REQUIRED ACTION: Using the data below, count the lines that carry the string "door" and write only the count.

(RECORDS PROVIDED)

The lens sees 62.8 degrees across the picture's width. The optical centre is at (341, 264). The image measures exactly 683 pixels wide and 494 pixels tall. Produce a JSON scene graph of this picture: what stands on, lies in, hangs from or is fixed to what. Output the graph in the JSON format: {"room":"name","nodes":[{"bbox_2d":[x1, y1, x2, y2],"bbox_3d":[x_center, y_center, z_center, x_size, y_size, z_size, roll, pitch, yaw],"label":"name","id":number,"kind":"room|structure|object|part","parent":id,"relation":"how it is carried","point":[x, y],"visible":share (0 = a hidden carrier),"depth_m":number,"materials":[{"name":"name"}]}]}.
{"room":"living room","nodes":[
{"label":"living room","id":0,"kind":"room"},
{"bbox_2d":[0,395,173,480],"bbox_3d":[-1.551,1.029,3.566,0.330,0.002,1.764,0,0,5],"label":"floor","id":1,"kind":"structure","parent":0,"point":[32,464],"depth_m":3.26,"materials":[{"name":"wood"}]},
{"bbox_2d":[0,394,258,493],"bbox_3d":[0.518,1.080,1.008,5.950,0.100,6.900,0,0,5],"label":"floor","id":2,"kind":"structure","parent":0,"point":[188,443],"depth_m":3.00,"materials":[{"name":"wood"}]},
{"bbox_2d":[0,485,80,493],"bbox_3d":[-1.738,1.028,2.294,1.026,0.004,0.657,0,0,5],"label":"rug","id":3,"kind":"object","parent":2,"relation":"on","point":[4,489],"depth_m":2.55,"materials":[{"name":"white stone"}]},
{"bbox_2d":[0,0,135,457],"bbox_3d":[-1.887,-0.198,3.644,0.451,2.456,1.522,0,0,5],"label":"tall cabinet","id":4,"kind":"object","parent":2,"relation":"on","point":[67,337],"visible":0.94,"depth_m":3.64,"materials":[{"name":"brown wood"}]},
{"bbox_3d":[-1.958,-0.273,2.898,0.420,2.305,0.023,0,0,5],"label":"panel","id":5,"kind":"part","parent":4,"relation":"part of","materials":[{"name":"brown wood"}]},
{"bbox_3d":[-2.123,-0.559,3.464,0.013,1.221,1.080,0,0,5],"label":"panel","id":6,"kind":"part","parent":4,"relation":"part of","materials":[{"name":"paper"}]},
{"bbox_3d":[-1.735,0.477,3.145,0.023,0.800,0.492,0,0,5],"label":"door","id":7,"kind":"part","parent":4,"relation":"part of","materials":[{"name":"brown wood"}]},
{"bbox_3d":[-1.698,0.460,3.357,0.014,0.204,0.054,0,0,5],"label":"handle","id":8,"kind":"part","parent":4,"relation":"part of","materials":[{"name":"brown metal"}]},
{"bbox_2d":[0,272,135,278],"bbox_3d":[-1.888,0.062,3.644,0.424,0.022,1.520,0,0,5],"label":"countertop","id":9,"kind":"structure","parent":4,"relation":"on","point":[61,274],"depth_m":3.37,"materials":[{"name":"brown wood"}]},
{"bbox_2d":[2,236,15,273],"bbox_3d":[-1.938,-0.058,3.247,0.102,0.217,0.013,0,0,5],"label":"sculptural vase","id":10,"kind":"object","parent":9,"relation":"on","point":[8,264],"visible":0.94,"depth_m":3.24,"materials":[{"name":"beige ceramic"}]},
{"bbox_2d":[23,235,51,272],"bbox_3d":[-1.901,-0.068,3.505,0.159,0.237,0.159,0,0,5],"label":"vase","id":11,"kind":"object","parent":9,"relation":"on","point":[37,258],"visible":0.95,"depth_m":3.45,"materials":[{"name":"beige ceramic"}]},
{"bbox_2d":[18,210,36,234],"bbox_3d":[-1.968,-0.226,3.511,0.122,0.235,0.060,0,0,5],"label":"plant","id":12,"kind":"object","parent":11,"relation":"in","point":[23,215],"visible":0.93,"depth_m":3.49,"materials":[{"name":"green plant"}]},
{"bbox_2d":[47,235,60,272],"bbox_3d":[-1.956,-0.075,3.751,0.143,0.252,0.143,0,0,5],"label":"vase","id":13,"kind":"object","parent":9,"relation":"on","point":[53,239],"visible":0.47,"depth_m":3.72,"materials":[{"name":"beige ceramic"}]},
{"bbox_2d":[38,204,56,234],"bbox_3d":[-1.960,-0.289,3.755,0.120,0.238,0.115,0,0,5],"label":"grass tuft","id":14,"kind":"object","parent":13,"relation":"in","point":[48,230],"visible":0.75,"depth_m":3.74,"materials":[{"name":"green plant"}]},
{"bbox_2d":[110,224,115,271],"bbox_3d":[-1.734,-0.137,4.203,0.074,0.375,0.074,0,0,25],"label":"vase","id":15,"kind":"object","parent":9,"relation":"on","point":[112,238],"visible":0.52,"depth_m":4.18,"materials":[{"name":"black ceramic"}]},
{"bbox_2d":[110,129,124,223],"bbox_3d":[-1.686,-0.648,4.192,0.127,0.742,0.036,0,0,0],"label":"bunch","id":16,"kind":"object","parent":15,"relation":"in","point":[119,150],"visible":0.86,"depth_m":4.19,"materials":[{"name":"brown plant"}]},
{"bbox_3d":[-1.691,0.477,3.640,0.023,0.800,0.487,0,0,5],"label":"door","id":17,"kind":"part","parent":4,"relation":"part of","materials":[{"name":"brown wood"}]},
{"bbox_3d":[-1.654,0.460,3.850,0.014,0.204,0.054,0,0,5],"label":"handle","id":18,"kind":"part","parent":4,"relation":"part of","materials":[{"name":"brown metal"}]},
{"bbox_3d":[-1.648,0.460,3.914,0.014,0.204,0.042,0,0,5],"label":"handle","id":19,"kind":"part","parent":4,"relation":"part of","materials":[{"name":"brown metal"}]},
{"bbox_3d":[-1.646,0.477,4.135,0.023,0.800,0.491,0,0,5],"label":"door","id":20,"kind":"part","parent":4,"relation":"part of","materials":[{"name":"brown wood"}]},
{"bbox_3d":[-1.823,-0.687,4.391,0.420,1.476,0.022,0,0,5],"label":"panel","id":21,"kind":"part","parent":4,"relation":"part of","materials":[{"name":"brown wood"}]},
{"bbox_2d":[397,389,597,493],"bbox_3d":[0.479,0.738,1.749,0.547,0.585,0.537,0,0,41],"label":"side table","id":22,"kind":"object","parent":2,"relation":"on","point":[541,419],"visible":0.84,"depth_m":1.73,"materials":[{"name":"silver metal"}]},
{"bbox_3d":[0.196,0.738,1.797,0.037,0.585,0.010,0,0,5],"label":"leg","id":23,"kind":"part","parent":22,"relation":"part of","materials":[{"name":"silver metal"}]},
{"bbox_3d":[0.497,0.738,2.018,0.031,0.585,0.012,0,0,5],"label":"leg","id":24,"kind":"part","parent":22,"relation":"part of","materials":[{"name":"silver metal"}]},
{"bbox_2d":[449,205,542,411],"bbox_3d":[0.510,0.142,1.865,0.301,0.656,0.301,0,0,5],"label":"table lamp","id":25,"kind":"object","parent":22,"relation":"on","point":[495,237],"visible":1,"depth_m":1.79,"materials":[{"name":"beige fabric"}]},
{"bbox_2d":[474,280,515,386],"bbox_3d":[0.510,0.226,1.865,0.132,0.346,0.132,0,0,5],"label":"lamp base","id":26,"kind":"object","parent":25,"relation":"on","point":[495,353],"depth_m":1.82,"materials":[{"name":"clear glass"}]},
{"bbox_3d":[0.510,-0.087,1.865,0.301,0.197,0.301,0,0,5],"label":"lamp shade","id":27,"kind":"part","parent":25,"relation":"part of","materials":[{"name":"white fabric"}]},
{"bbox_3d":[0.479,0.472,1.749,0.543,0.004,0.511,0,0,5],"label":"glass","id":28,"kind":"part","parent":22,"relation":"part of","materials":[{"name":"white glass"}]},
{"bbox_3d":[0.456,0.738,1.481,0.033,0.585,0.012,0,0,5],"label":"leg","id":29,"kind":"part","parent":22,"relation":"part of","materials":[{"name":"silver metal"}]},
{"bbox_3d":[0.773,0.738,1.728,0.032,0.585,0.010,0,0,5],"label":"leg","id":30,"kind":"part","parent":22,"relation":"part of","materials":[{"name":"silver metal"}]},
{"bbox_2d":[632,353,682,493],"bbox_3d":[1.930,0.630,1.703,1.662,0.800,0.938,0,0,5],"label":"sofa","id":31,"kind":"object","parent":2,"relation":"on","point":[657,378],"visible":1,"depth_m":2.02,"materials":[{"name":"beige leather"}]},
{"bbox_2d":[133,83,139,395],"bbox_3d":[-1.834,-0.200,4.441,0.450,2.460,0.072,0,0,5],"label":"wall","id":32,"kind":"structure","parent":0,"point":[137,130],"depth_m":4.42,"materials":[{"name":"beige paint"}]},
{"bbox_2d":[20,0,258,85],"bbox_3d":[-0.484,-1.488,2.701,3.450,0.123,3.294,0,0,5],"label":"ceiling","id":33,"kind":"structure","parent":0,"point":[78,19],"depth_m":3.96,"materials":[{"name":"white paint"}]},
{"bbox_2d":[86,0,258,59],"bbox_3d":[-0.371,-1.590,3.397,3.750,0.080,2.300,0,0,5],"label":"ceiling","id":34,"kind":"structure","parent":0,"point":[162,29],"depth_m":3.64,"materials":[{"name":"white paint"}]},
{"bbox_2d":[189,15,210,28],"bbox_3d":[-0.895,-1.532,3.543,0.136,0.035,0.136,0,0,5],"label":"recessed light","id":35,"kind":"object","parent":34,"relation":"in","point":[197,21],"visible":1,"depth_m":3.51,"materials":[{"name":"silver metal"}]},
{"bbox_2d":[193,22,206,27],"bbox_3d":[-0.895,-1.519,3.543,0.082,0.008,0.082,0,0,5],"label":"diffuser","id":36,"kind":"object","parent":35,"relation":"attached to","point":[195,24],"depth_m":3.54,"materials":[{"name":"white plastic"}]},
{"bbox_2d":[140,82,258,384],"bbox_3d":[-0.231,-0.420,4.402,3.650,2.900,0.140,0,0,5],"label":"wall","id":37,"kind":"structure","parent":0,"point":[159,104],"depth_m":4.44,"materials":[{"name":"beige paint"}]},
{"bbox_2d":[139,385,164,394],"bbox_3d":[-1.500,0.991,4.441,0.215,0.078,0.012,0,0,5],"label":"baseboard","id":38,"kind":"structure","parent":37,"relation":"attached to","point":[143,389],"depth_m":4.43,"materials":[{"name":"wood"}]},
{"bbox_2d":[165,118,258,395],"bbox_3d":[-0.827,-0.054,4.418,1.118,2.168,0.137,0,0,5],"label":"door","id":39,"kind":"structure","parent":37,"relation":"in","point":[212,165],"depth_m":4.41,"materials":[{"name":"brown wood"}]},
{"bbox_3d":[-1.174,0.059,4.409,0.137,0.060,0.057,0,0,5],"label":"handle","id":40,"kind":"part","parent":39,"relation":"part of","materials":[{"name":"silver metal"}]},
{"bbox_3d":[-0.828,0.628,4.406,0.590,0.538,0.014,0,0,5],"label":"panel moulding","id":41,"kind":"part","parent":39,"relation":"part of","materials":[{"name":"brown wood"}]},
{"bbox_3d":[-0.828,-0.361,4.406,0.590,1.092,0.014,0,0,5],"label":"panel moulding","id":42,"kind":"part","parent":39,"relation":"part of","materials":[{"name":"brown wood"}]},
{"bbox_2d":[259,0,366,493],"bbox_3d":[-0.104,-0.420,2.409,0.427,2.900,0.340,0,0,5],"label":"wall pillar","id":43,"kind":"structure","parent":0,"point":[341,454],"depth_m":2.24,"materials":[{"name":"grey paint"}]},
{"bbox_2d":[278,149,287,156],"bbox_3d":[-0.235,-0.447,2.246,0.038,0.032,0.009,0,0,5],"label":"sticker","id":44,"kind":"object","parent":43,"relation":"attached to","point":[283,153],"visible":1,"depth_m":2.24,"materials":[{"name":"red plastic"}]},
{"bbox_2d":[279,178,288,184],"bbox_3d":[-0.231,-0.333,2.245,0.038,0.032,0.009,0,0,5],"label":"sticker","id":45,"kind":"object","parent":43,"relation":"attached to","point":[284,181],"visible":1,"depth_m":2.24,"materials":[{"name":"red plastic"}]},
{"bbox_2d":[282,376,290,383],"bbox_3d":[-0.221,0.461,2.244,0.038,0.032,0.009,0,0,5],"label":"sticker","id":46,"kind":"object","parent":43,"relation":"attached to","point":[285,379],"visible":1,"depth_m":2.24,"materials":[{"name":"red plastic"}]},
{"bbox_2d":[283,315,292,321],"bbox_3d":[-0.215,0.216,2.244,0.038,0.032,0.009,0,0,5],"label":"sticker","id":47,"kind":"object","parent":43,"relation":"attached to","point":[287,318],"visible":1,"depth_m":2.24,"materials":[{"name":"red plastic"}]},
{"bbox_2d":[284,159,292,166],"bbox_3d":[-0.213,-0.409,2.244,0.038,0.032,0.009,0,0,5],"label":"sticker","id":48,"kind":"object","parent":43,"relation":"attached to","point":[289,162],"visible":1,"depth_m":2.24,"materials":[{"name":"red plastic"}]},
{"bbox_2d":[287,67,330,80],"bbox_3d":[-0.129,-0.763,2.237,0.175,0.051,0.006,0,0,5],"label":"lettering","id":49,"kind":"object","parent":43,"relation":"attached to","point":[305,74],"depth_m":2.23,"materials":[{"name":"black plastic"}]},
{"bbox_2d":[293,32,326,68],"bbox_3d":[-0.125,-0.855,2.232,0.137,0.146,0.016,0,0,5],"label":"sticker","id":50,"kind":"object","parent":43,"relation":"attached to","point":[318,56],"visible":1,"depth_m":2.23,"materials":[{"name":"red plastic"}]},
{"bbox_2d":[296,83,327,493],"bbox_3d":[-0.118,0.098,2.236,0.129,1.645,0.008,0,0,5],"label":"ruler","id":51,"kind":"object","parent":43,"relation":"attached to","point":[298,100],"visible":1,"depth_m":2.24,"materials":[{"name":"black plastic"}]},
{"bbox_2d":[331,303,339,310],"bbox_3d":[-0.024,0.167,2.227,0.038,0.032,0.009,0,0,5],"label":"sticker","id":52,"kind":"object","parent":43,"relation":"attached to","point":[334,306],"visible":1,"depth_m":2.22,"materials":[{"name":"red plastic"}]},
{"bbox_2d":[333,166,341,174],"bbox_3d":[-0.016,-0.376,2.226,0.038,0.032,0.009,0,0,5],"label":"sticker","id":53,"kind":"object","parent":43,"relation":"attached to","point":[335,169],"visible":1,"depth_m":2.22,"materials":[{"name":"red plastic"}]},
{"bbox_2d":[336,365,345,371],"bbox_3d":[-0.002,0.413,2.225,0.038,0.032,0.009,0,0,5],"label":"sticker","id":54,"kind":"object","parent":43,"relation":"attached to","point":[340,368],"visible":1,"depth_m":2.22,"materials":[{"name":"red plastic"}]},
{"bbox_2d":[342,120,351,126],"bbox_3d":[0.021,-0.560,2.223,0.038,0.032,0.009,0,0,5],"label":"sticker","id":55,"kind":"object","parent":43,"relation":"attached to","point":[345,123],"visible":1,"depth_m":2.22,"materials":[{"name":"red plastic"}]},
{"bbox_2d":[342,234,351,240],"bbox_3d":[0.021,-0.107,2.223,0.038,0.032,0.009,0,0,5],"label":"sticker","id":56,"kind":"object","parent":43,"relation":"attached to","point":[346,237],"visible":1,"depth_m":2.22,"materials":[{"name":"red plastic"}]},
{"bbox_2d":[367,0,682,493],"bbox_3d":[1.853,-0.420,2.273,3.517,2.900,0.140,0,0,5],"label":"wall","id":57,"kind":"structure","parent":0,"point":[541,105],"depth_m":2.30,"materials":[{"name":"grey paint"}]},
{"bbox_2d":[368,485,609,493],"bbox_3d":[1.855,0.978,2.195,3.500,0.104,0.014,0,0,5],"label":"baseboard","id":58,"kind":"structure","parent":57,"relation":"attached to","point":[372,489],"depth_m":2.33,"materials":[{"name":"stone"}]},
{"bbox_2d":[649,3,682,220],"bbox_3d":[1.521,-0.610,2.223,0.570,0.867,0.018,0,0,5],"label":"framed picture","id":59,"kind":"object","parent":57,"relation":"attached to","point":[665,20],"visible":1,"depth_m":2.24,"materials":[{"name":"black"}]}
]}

(End RECORDS PROVIDED)

TASK OUTPUT: 4